Item 4 After Division 202.FA.1
New division heading Division 202.FA.2—Amendments made by Schedule 2 to the Civil Aviation Safety Amendment (Remotely Piloted Aircraft and Model Aircraft—Registration and Accreditation) Regulations 2019 is inserted.
Regulation 202.463 Definitions for Division 202.FA.2 provides for the following definitions in this Division: amending Regulations, model aircraft stage 1 application day model aircraft stage 2 application day and RPA application day.
Regulation 202.464 Delayed application - show cause notices provides that the amendments of the regulations by Schedule 2 to the amending regulations apply in relation to a show cause notice given by CASA on or after the commencement of that Schedule.
Regulation 202.465 Delayed application - RPA provides that on and after the RPA application day, certain provisions, as inserted by Schedule 2 to the amending Regulations, apply in relation to the operation of an RPA.
Regulation 202.466 Delayed application—model aircraft
New definition of model aircraft
Subregulation 202.466(1) is inserted to provide when the new definition for model aircraft will apply.
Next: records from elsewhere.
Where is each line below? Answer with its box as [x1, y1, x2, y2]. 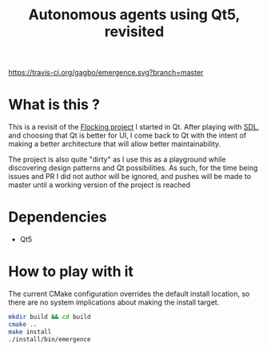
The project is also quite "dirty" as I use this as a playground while [8, 154, 226, 165]
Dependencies [8, 208, 107, 226]
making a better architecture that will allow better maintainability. [8, 139, 221, 149]
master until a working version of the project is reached [8, 180, 190, 189]
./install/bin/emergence [8, 335, 91, 343]
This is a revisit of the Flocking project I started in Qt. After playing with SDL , [8, 122, 260, 132]
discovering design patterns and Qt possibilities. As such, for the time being [8, 163, 258, 173]
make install [8, 328, 52, 336]
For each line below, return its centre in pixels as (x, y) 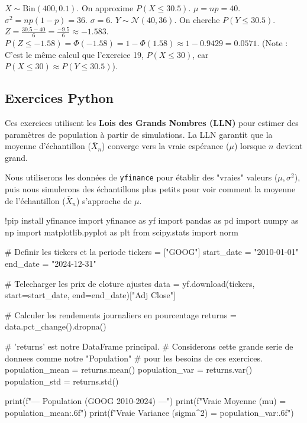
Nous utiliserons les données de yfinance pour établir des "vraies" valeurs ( (141, 177)
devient (290, 146)
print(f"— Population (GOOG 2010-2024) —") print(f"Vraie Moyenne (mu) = (146, 401)
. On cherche (197, 19)
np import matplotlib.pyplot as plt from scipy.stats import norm (122, 232)
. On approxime (105, 8)
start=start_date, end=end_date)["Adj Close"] (90, 295)
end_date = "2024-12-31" (51, 263)
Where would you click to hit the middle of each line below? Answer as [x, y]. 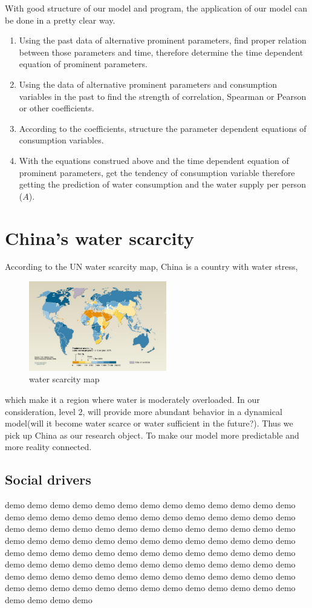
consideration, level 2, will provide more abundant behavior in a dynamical [144, 411]
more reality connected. [48, 447]
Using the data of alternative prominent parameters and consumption [148, 84]
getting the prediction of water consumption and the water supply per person [162, 184]
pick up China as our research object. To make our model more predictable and [152, 435]
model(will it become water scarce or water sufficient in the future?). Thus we [149, 423]
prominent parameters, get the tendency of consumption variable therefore [157, 172]
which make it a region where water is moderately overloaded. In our [132, 400]
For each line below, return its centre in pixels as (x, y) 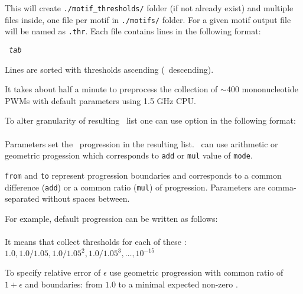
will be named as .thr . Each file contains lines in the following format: (133, 31)
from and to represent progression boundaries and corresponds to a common (143, 175)
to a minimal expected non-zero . (178, 284)
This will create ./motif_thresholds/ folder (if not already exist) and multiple (149, 8)
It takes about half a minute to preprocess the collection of (111, 89)
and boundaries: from (64, 284)
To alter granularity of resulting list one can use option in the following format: (150, 120)
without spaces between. (86, 198)
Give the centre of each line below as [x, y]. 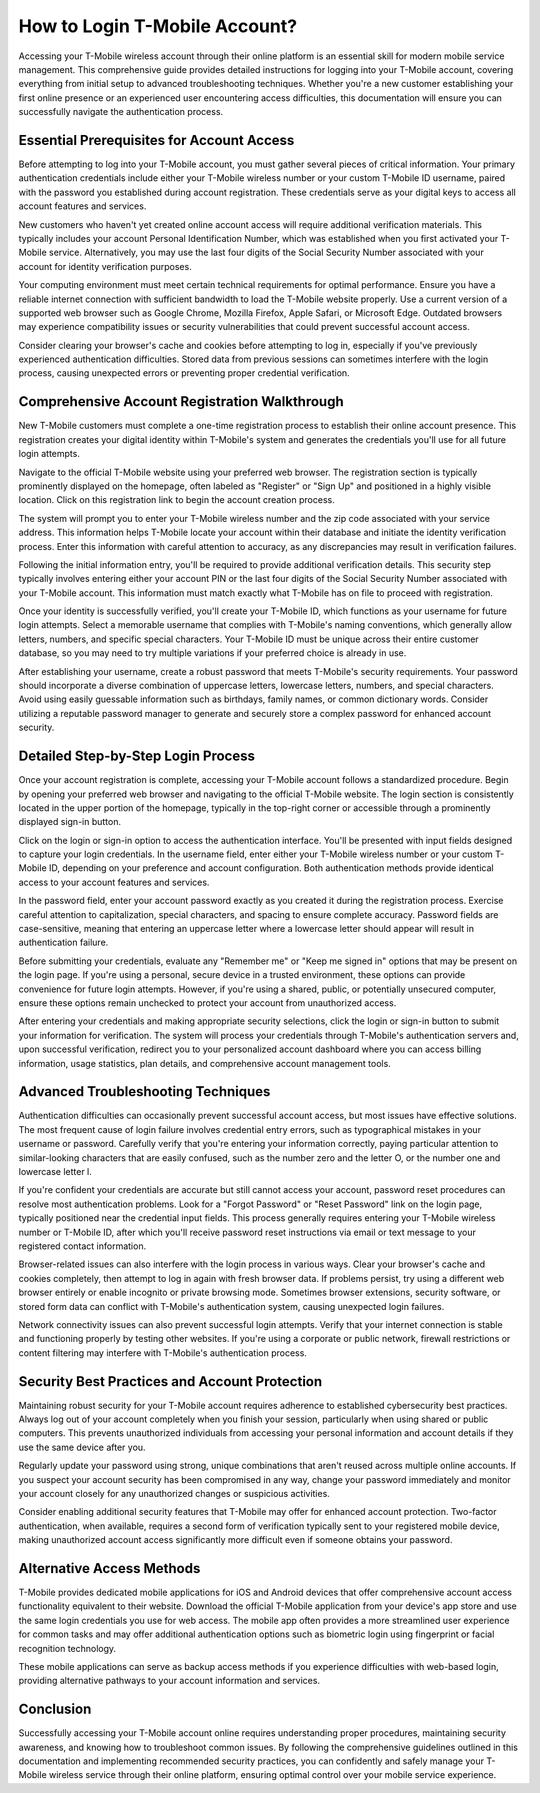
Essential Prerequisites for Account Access [156, 140]
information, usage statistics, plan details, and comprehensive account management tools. [205, 1063]
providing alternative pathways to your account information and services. [169, 1681]
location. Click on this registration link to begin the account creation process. [176, 500]
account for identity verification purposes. [105, 266]
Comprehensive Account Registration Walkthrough [181, 401]
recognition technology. [67, 1648]
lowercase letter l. [55, 1171]
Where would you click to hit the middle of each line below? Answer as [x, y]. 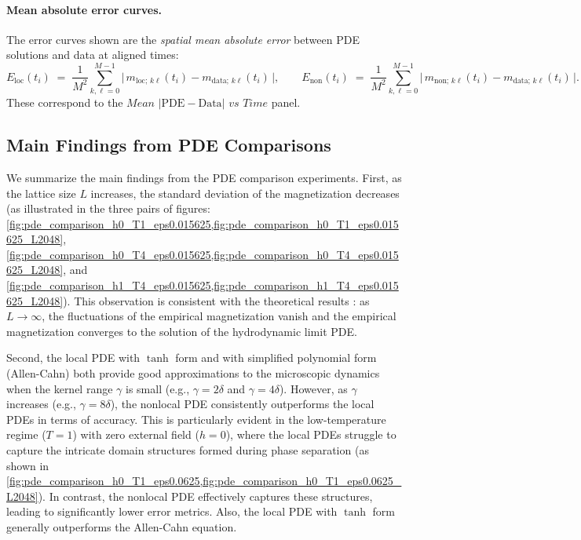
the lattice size [41, 193]
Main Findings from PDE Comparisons [169, 145]
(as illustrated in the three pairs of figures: [108, 208]
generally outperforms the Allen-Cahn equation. [122, 526]
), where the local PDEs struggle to [311, 434]
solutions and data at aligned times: [93, 55]
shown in [28, 465]
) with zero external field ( [136, 434]
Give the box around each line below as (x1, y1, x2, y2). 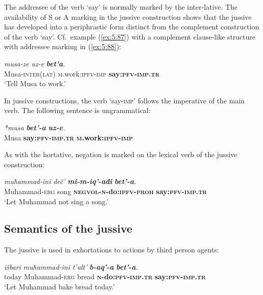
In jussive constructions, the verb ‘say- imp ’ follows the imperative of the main (4, 95, 245, 105)
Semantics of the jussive (4, 220, 133, 236)
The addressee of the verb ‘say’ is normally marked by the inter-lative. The (4, 2, 238, 12)
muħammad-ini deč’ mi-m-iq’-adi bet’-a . (4, 176, 137, 187)
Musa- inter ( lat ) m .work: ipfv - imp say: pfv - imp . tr (4, 68, 160, 79)
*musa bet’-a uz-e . (4, 122, 65, 132)
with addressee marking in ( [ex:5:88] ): (4, 41, 121, 52)
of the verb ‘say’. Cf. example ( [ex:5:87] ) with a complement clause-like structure (4, 31, 256, 42)
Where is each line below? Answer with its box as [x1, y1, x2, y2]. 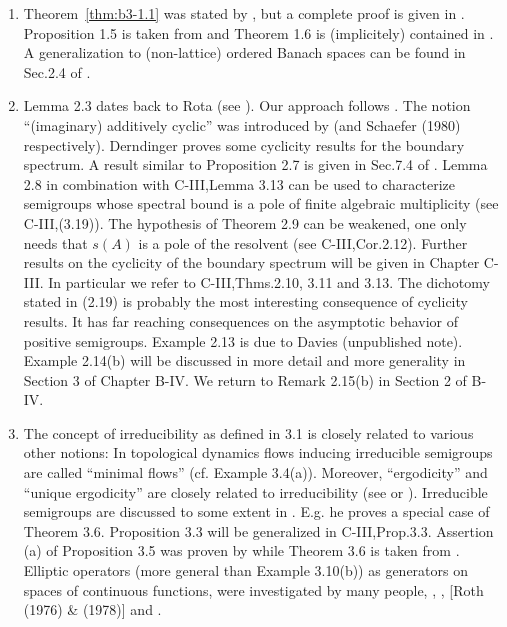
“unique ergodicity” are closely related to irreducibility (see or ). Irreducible [23, 481, 488, 502]
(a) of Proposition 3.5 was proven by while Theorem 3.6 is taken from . [23, 540, 460, 561]
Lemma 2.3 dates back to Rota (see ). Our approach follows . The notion [23, 95, 471, 116]
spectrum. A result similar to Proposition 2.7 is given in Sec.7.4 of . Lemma [23, 154, 488, 175]
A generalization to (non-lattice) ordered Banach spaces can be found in [23, 42, 466, 63]
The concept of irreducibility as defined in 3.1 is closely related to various [23, 422, 474, 443]
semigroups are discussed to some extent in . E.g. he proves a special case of [23, 501, 490, 522]
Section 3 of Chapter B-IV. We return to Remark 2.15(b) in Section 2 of [23, 369, 467, 390]
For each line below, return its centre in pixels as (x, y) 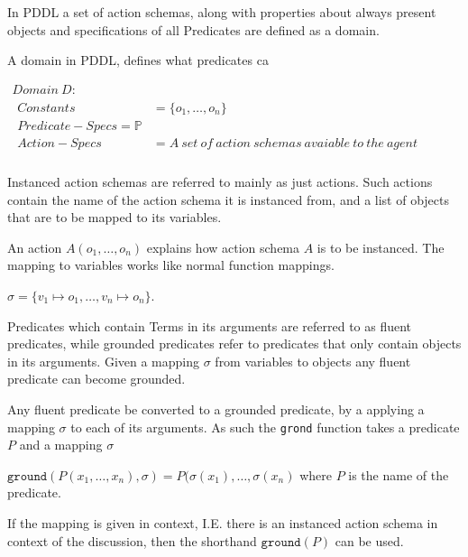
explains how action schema (223, 247)
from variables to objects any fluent (313, 361)
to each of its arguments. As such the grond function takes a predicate (265, 427)
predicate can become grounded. (96, 379)
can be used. (369, 540)
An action (35, 247)
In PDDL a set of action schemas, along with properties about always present (222, 12)
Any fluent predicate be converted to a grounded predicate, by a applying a (216, 408)
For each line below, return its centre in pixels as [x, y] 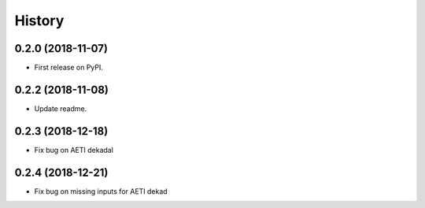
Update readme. [61, 108]
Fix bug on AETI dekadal [74, 150]
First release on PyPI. [69, 68]
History [39, 20]
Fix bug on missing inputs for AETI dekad [101, 191]
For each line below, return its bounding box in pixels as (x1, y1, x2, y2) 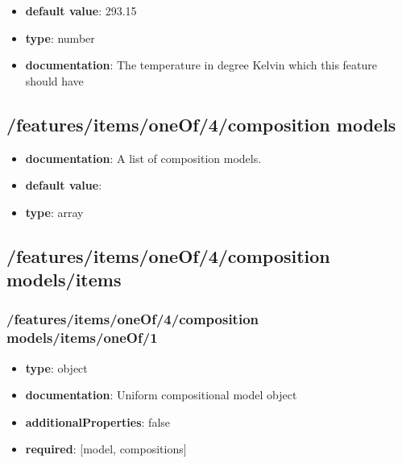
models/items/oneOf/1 (6, 327, 158, 348)
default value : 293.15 (25, 2, 137, 19)
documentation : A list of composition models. (25, 149, 262, 166)
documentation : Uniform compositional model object (25, 386, 297, 403)
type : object (25, 359, 88, 376)
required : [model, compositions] (25, 440, 187, 457)
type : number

Subregulation 202.466(2) is inserted to provide for accreditation requirements and when they will apply.
Rules for operating model aircraft
Subegulation 202.466(3) is inserted to provide that the existing rules for operating model aircraft will continue to apply until immediately before the new definition and application of model aircraft commences.
Approval of areas for the operation of aircraft
Subregulation 202.466(4) is inserted to provide for the approval of areas for the operation of aircraft and when they will apply.
Enforcement of rules relating to model aircraft accreditation
Subregulation 202.466(5) is inserted to provide for the enforcement of rules relating to model aircraft accreditation and when the rules will apply.